=== Data records ===

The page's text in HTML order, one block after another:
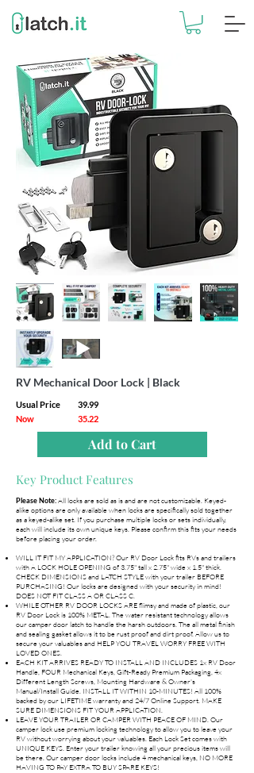
RV Mechanical Door Lock | Black
Usual Price
39.99
Now
35.22
Add to Cart
Key Product Features
Please Note:All locks are sold as is and are not customizable. Keyed-
alike options are only available when locks are specifically sold together
as a keyed-alike set. If you purchase multiple locks or sets individually,
each will include its own unique keys. Please confirm this fits your needs
before placing your order.
WILL IT FIT MY APPLICATION? Our RV Door Lock fits RVs and trailers
with A LOCK HOLE OPENING of 3.75" tall x 2.75" wide x 1.5" thick.
CHECK DIMENSIONS and LATCH STYLE with your trailer BEFORE
PURCHASING! Our locks are designed with your security in mind!
DOES NOT FIT CLASS A OR CLASS C.
WHILE OTHER RV DOOR LOCKS ARE flimsy and made of plastic, our
RV Door Lock is 100% METAL. The water resistant technology allows
our camper door latch to handle the harsh outdoors. The all metal finish
and sealing gasket allows it to be rust proof and dirt proof. Allow us to
secure your valuables and HELP YOU TRAVEL WORRY FREE WITH
LOVED ONES.
EACH KIT ARRIVES READY TO INSTALL AND INCLUDES 1x RV Door
Handle, FOUR Mechanical Keys, Gift-Ready Premium Packaging, 4x
Different Length Screws, Mounting Hardware & Owner's
Manual/Install Guide. INSTALL IT WITHIN 10-MINUTES! All 100%
backed by our LIFETIME warranty and 24/7 Online Support. MAKE
SURE DIMENSIONS FIT YOUR APPLICATION.
LEAVE YOUR TRAILER OR CAMPER WITH PEACE OF MIND. Our
camper lock use premium locking technology to allow you to leave your
RV without worrying about your valuables. Each Lock Set comes with
UNIQUE KEYS. Enter your trailer knowing all your precious items will
be there. Our camper door locks include 4 mechanical keys, NO MORE
HAVING TO PAY EXTRA TO BUY SPARE KEYS!

===

[Work order] Using only the entries above, output the line with "our camper door latch", the line with "LEAVE YOUR TRAILER", and all lines between them, exactly as they stand.

[Final answer]
our camper door latch to handle the harsh outdoors. The all metal finish
and sealing gasket allows it to be rust proof and dirt proof. Allow us to
secure your valuables and HELP YOU TRAVEL WORRY FREE WITH
LOVED ONES.
EACH KIT ARRIVES READY TO INSTALL AND INCLUDES 1x RV Door
Handle, FOUR Mechanical Keys, Gift-Ready Premium Packaging, 4x
Different Length Screws, Mounting Hardware & Owner's
Manual/Install Guide. INSTALL IT WITHIN 10-MINUTES! All 100%
backed by our LIFETIME warranty and 24/7 Online Support. MAKE
SURE DIMENSIONS FIT YOUR APPLICATION.
LEAVE YOUR TRAILER OR CAMPER WITH PEACE OF MIND. Our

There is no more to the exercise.